Greg opens with the thing he can’t stop thinking about: the “one hour company stack.” His point is blunt — you can grab an idea from ideabrowser.com, vibe-code it, slap on a landing page and Stripe, and get something real into the market almost instantly. He contrasts the old startup timeline — months to hire devs, build an MVP, and maybe get revenue by month 12 — with a new one where you can build by 9:45 a.m. and iterate by lunch.
He’s clear that speed alone isn’t enough: if you don’t have an audience, first customers are still hard. That’s why he keeps coming back to distribution as the hidden edge — email lists, social reach, or AI-assisted audience building. The subtext is that coding is getting cheap fast, but access to buyers is still precious.
Next he gets excited about “ambient businesses,” meaning companies that run with near-zero daily human input. He imagines agents monitoring markets, finding opportunities, handling support, and only needing occasional founder oversight — with seven- and eight-figure businesses eventually running this way.
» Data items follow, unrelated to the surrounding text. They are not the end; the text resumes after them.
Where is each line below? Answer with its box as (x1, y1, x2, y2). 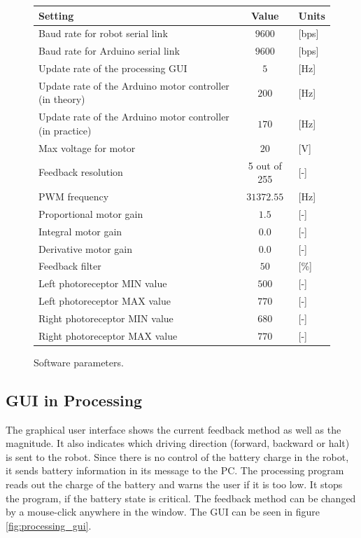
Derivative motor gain (38, 241, 133, 256)
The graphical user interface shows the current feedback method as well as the (6, 422, 341, 436)
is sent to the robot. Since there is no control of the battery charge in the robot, (6, 449, 349, 464)
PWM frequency (38, 189, 109, 204)
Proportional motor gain (38, 206, 143, 221)
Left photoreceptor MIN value (38, 276, 167, 291)
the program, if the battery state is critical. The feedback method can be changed (6, 490, 356, 505)
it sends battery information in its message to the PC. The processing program (6, 463, 344, 478)
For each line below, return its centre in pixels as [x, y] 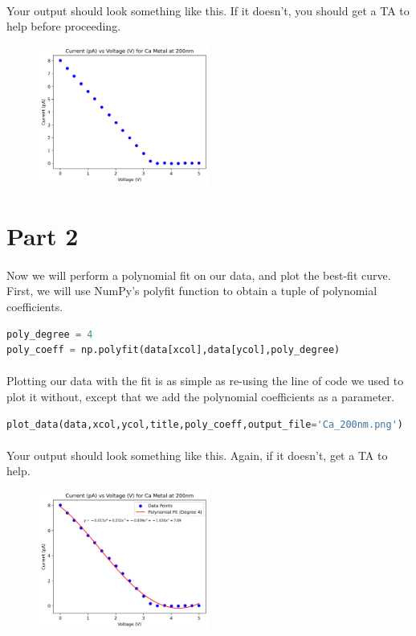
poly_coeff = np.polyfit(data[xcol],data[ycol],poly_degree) [173, 350]
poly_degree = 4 [50, 334]
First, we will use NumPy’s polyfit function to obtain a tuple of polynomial [192, 291]
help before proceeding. [64, 26]
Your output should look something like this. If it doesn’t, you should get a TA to [208, 10]
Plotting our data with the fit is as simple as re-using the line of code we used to [205, 381]
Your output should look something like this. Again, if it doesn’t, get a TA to [197, 455]
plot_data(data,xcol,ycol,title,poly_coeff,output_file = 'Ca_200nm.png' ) [205, 424]
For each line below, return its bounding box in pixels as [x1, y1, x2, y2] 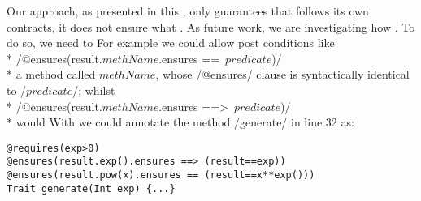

He ties that to a broader timeline: app store era from 2009–2015, API economy from 2015–2024, and now the 2025–2030 “agent economy,” where agents hire other agents and someone should build the “Glassdoor for AI agents.”
Greg then zooms into vertical AI, where YC predicts 300-plus unicorns this decade. His advice isn’t to chase giant categories head-on, but to wedge into sub-niches inside insurance, real estate, logistics, elder care, legal, healthcare, or construction — especially boring sectors still powered by phone calls and faxes. The core argument is that vertical SaaS captures IT budget, while vertical AI replaces labor, making the market much larger.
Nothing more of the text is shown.